§ 9. Mr. FlynnTo ask the Secretary of State for Energy what plans he has to meet the chairs of the statutory electricity consumer committees to discuss the regulation of the electricity supply industry.
§ Mr. WakehamThis matter falls within the responsibility of the Director General of Electricity Supply, who meets the chairmen of the consumers' committees on a regular basis.
§ Mr. FlynnWhen the meeting with the chairs of the Merseyside and North-Western and the South-Western electricity boards takes place, will they be reminded that the Government knew in advance that the directors' salaries would be doubled and trebled and that the Government deliberately gagged the companies and forbade them to reveal that fact last autumn? Will the Secretary of State take advantage of the fact that today is a day of national penitence to confess the Government's and the Prime Minister's shameful complicity in this orgy of greed which scandalised the whole nation?
§ Mr. WakehamIf any penitence is required it is from the hon. Gentleman, who has just made a statement which he knows to be untrue. The statement in the prospectus was the position and that position was set out. What was said at a meeting was subsequently withdrawn by those concerned. The hon. Gentleman should be ashamed of himself.

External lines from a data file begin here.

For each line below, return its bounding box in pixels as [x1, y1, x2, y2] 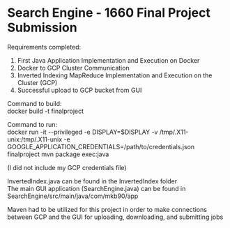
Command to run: [7, 120, 58, 128]
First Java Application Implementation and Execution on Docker [17, 56, 200, 64]
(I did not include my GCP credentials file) [7, 163, 127, 172]
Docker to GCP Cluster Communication [17, 63, 130, 72]
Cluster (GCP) [17, 78, 58, 86]
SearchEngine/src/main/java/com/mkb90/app [7, 192, 139, 200]
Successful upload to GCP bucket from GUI [17, 86, 142, 94]
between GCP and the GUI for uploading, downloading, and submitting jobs [7, 213, 224, 221]
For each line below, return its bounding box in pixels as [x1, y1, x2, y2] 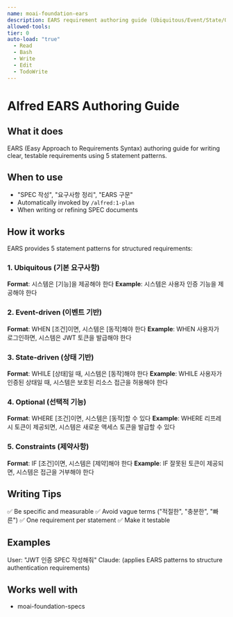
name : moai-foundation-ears [7, 10, 89, 17]
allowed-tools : [7, 23, 51, 30]
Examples [7, 537, 51, 548]
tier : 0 [7, 29, 30, 37]
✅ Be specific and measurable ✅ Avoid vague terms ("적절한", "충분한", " [7, 507, 214, 516]
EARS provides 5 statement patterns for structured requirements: [7, 244, 193, 253]
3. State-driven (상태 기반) [7, 352, 94, 362]
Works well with [7, 584, 78, 596]
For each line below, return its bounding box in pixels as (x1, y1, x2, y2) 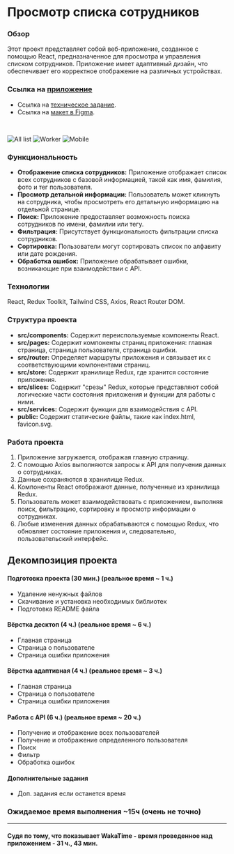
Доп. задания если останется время (17, 789, 127, 798)
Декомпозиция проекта (7, 555, 118, 567)
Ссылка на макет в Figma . (17, 107, 95, 116)
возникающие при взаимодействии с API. (17, 264, 142, 273)
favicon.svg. (17, 420, 53, 428)
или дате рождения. (17, 250, 78, 258)
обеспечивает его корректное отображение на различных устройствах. (7, 67, 223, 75)
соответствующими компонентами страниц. (17, 360, 151, 369)
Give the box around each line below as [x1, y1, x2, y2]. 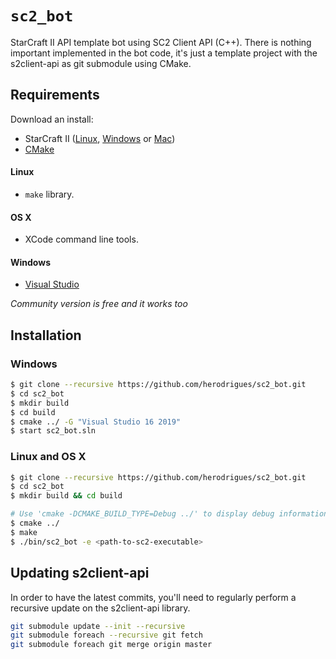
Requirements [10, 87, 100, 104]
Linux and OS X [10, 450, 87, 464]
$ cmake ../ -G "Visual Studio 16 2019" [10, 417, 182, 427]
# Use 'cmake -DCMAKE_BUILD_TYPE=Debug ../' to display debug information [10, 509, 329, 519]
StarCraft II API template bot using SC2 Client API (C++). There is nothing [10, 36, 312, 48]
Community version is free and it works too [10, 298, 188, 310]
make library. [24, 188, 75, 200]
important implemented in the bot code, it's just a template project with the [10, 47, 318, 59]
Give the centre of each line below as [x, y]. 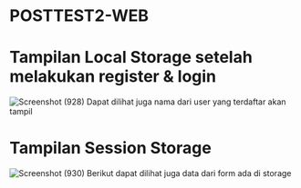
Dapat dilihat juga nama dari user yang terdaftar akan [186, 102]
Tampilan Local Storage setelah [131, 58]
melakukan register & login [113, 77]
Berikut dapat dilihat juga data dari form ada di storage [189, 173]
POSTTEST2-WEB [79, 16]
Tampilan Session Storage [110, 148]
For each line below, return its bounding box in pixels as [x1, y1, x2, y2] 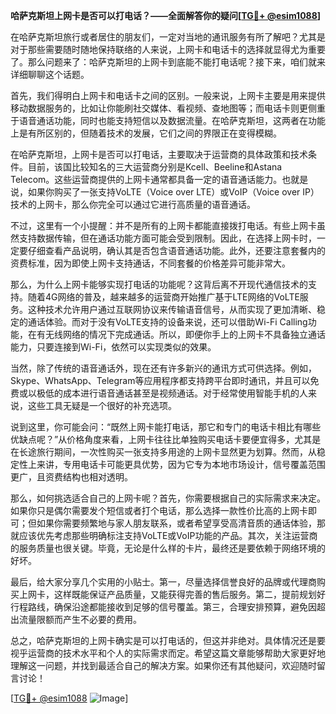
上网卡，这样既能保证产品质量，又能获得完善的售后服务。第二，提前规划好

§ Mr. John MarshallWill my right hon. Friend confirm that the privatised industries have had much more effective control of their prices than was ever the case when they were in the public sector? Does he agree that privatisation has led to much higher investment, productivity and revenue to the tax authorities than ever occurred when the industry was in the public sector?
§ Mr. WakehamMy hon. Friend makes his point well. He is correct.
§ Mr. DobsonWill the Secretary of State end this pretence that he and the rest of the Government were not involved in the massive pay increases for electricity bosses? In particular, will he confirm that the Government paid City advisers Coopers and Lybrand no less than £360,000 for advice on the pay and perks of electricity bosses? That sum is so large that it would almost pay for one of the chairmen. As the taxpayers paid for the advice that the Secretary of State received, will he now publish it so that they can see whether they got value for money?
§ Mr. WakehamIn recent times we have had a number of exchanges and a debate on these matters and there is not much more that I want to say. I will just add this: Coopers and Lybrand produced one of several reports on executive pay. Naturally, the companies pressed for increases. The Government decided that salaries should be restrained while the companies were in the public sector. Thereafter it was a matter for the companies.
§ Mr. Simon HughesWill the Secretary of State look again at the regulation of privatised industries, such as the electricity industry? Does he recognise that it is unacceptable for the industries to be able to offer their chairmen and other executives such enormous pay increases when that goes contrary to Government policy? Does he accept that the House of Lords Select Committee, which is about to report, makes it clear that the new structure of the industry adds to the possibility of generation and supply, but goes against energy efficiency? The regulative powers of the new industry are not effective. What will he do about it?
§ Mr. WakehamFirst, I will not add anything to what I said about directors' pay. I have already expressed my view, as has my right hon. Friend the Prime Minister. I merely add that salary increases do not affect the price to the consumer, because of the regulation. That is important. I disagree with the hon. Gentleman about energy efficiency in the privatised system. Competition in generation is one of the single most important steps that we have taken to improve energy efficiency. The generators now have a direct financial incentive to reduce the costs of producing electricity. As their principal cost is the fuel that they use, they have a powerful reason for wanting to improve efficiency.